The meeting in Jeddah, hosted by Saudi King Abdullah, will feature Abdullah al-Badri, the Opec secretary-general.

"As many as 38 countries, four international organisations and 30 oil companies have agreed to attend the conference, at which the British prime minister Gordon Brown will give an address," a Saudi statement said.

Xi Jinping, China's vice-president, will also attend.

The Asian nation accounts for about 40 per cent of recent growth in global oil consumption.

Spare capacity

Saudi Arabia, which is the world's biggest oil exporter, has a policy of keeping a cushion of spare capacity and has said other Opec members that can bring on extra production quickly would also discuss boosting output to try to tame the oil rally.

"The short-term policies to be discussed include the proposal that those Opec countries that have spare capacity should boost supply, just like Saudi Arabia has announced it will do in July," a senior Gulf Opec official told the Reuters news agency.

Looking to the longer term, the source also said Saudi Arabia would consider increasing its capacity beyond an existing goal of 12.5 million bpd by the end of next year.

The two other Opec members with some extra capacity are the United Arab Emirates and Kuwait.
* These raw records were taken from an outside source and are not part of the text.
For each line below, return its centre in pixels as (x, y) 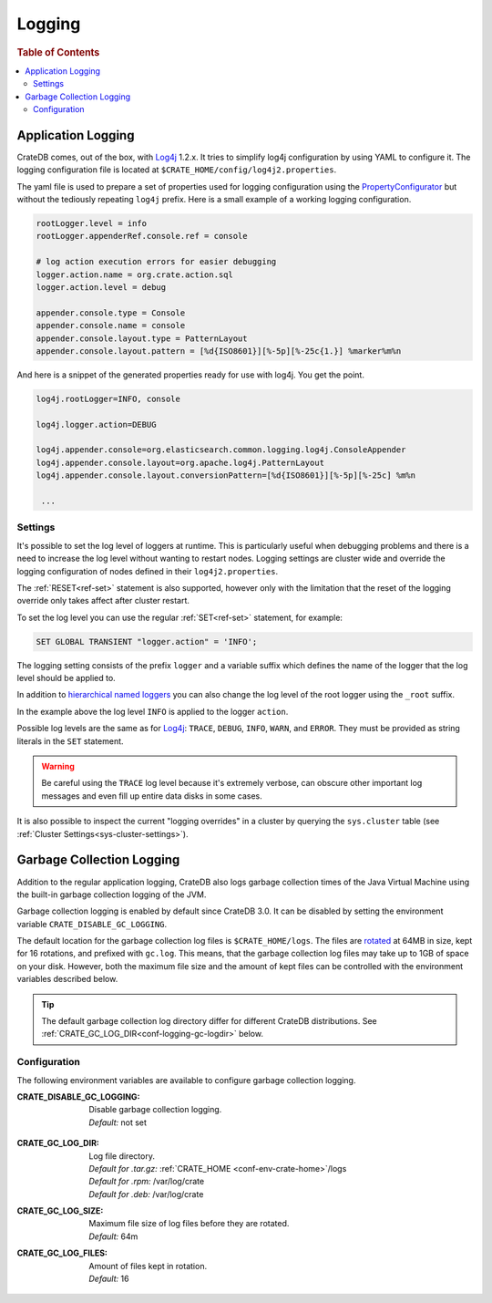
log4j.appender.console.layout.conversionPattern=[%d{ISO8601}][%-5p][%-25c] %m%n (226, 476)
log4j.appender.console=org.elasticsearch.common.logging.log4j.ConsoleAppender (221, 450)
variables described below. (67, 979)
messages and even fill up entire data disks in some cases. (152, 796)
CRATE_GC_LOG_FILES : (62, 1253)
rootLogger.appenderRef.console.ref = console (142, 236)
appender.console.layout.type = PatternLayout (142, 338)
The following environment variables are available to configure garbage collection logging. (186, 1080)
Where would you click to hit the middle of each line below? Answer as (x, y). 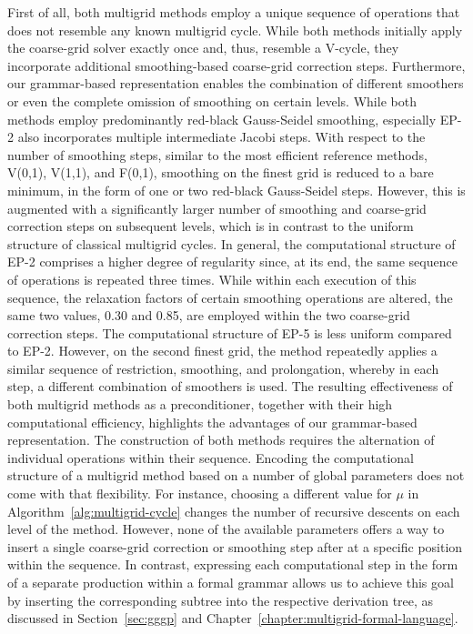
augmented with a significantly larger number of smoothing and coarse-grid (217, 208)
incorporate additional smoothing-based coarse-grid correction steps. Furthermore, (236, 65)
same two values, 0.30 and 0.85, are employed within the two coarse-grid (209, 315)
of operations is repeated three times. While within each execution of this (212, 279)
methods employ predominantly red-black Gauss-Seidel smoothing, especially (222, 119)
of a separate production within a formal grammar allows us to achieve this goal (231, 582)
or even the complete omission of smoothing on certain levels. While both (212, 101)
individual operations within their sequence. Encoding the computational (211, 457)
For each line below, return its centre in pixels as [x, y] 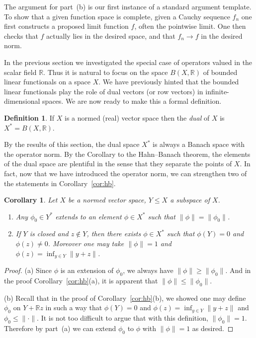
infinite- [217, 91]
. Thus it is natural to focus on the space [106, 72]
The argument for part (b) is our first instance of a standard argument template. [128, 6]
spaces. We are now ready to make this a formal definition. [132, 101]
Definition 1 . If [29, 117]
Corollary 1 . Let [31, 200]
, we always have [148, 270]
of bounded [220, 72]
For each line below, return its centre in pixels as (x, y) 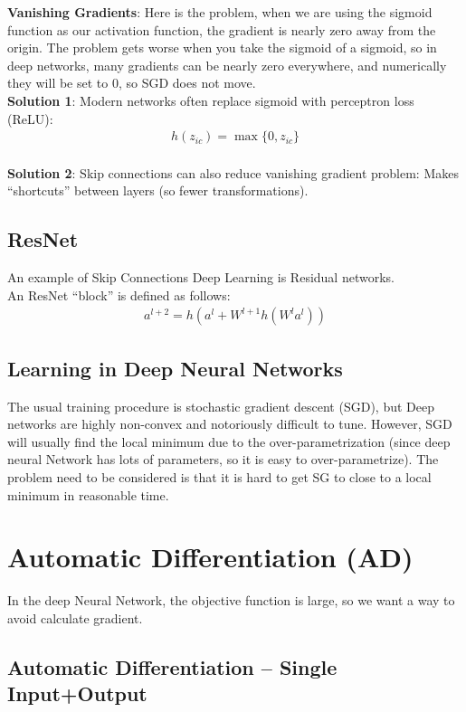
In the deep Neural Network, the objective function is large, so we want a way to (231, 600)
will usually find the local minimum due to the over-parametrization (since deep (229, 441)
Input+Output (77, 693)
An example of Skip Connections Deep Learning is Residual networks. (201, 277)
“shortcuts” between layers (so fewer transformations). (158, 190)
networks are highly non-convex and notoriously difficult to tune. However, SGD (230, 424)
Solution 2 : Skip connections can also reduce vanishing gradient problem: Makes (233, 172)
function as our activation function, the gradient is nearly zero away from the (222, 29)
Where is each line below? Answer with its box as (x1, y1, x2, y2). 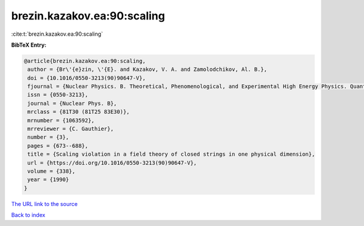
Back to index (11, 211, 45, 219)
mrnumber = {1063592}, (27, 117, 95, 124)
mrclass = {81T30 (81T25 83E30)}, (27, 108, 130, 115)
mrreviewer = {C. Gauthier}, (27, 125, 114, 133)
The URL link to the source (11, 200, 78, 207)
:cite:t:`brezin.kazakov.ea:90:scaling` (11, 30, 103, 38)
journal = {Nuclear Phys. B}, (27, 100, 118, 107)
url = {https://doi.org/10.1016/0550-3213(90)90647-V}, (27, 159, 197, 166)
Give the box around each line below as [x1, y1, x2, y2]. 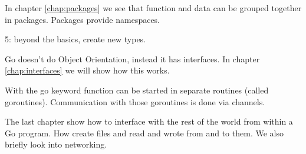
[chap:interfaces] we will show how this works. [5, 64, 170, 76]
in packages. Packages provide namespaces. [5, 13, 160, 25]
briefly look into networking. [5, 138, 107, 150]
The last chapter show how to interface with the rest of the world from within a [5, 115, 293, 128]
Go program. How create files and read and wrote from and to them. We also [5, 126, 284, 139]
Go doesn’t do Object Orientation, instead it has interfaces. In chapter [5, 52, 260, 65]
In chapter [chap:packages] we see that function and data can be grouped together [5, 2, 302, 14]
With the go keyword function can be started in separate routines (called [5, 83, 269, 96]
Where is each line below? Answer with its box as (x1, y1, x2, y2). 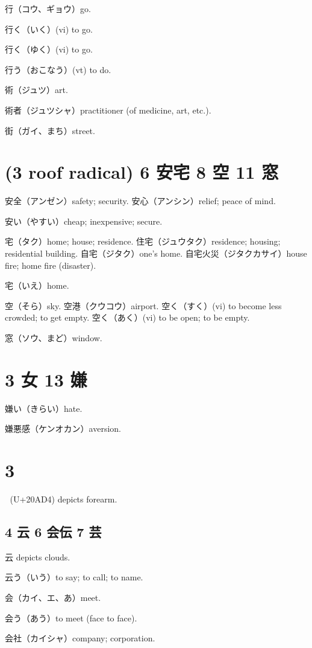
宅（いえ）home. (5, 279, 69, 292)
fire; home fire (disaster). (5, 258, 96, 271)
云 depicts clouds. (5, 550, 70, 563)
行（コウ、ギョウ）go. (5, 2, 91, 14)
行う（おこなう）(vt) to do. (5, 63, 111, 75)
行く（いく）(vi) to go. (5, 22, 93, 35)
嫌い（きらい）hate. (5, 402, 83, 414)
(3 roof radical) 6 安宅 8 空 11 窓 (5, 159, 279, 184)
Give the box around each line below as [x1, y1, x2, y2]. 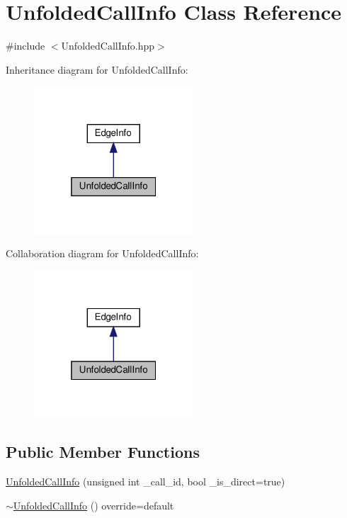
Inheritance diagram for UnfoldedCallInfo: [6, 62, 188, 77]
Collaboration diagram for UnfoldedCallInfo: [6, 246, 199, 261]
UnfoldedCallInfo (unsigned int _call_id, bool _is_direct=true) [6, 474, 285, 489]
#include [6, 38, 45, 53]
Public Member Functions [6, 441, 200, 463]
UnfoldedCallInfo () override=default [13, 497, 174, 512]
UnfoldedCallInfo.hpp [61, 38, 155, 53]
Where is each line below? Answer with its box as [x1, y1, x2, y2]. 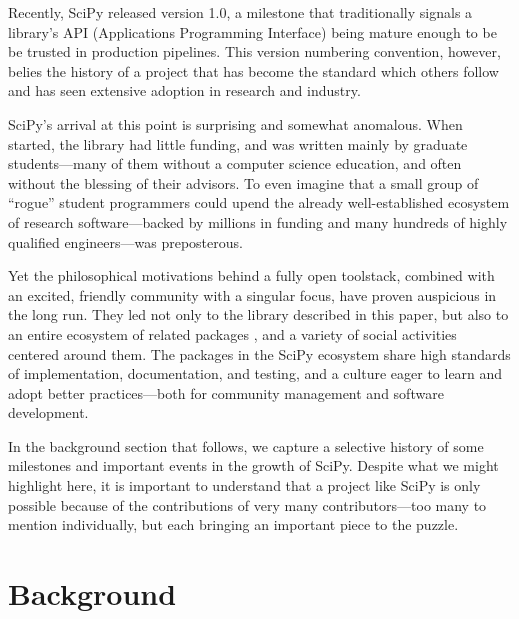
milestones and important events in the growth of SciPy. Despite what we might [8, 455, 499, 476]
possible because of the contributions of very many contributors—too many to [8, 494, 487, 515]
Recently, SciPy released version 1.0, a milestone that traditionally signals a [8, 2, 473, 22]
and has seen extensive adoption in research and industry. [8, 80, 361, 101]
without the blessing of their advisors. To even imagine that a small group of [8, 172, 479, 193]
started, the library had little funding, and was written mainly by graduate [8, 133, 468, 154]
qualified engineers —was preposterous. [8, 231, 243, 252]
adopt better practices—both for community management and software [8, 382, 444, 403]
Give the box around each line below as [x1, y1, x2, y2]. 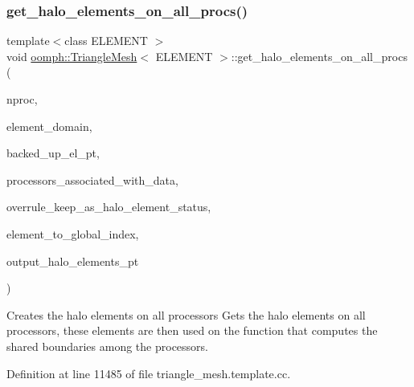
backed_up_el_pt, [6, 145, 100, 161]
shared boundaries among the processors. [6, 337, 208, 354]
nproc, [6, 91, 38, 107]
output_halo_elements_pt [6, 252, 139, 269]
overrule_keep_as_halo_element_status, [6, 198, 211, 215]
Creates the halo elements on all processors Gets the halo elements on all [6, 306, 366, 323]
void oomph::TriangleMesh [6, 47, 137, 64]
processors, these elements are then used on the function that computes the [6, 322, 378, 339]

Another Opec delegate said it was not yet clear whether they would join in any output rise.

However, Dan Lewis from the Economic Reserach Council told Al Jazeera that Opec was becoming increasingly irrelevant to setting the global oil price.

"Its importance has been exaggerated for some time," he said.

"What is interesting is that Saudi Arabia, which currently produce 9.5m barrels a day, does have spare capacity that could take it up another two million.

"But it is unlikely that they are going to put it up that much because its in their long term interest to keep their reserves in the ground as the price goes higher."

Prices rebound

On Friday, oil prices rose by nearly $3 after an attack on an offshore facility in Nigeria.

Those gains were a reversal of a heavy fall in prices following China's unexpected decision to raise the retail price of petrol and diesel by up to 18 per cent.

US July crude rose $2.69 to settle at $134.62 a barrel, off highs of $136.80. London Brent was up $2.86 at $134.86.

The rebound left oil prices largely unchanged from the beginning of the week.

Forecasts the previous day had suggested that the move by China would hurt demand, but some analysts now say consumption could rise as the price increase will encourage healthier supply at the pumps.